Source records:

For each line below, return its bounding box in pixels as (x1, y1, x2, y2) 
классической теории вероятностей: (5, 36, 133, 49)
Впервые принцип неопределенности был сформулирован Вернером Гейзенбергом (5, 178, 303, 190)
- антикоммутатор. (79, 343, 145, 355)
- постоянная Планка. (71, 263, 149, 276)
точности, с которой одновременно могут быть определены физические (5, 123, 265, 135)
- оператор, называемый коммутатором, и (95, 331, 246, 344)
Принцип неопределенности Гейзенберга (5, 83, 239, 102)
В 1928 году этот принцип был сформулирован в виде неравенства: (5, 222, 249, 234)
...
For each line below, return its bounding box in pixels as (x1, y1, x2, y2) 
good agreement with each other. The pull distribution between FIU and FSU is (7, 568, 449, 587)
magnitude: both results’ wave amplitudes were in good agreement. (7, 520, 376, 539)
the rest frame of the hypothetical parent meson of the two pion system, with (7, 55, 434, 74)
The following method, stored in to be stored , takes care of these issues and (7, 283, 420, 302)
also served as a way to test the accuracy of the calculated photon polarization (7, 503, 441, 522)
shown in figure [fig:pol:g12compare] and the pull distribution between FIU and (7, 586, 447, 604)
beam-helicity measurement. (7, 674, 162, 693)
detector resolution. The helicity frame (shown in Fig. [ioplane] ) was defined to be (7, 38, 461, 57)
==
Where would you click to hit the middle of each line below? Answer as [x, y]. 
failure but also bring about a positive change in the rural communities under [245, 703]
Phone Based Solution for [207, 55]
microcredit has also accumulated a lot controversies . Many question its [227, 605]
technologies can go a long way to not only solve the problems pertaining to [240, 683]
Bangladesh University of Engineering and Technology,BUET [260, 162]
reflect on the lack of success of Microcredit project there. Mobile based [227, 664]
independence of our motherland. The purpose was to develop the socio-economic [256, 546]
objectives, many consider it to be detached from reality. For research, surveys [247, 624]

PROBLEM
What do the lines above say from the one containing "good agreement with" down to the one containing "detector resolution. The"? Return them exactly, both end lines included, and only them.

RESULT OF THE EXERCISE
good agreement with each other. The pull distribution between FIU and FSU is (7, 568, 449, 587)
magnitude: both results’ wave amplitudes were in good agreement. (7, 520, 376, 539)
the rest frame of the hypothetical parent meson of the two pion system, with (7, 55, 434, 74)
The following method, stored in to be stored , takes care of these issues and (7, 283, 420, 302)
also served as a way to test the accuracy of the calculated photon polarization (7, 503, 441, 522)
shown in figure [fig:pol:g12compare] and the pull distribution between FIU and (7, 586, 447, 604)
beam-helicity measurement. (7, 674, 162, 693)
detector resolution. The helicity frame (shown in Fig. [ioplane] ) was defined to be (7, 38, 461, 57)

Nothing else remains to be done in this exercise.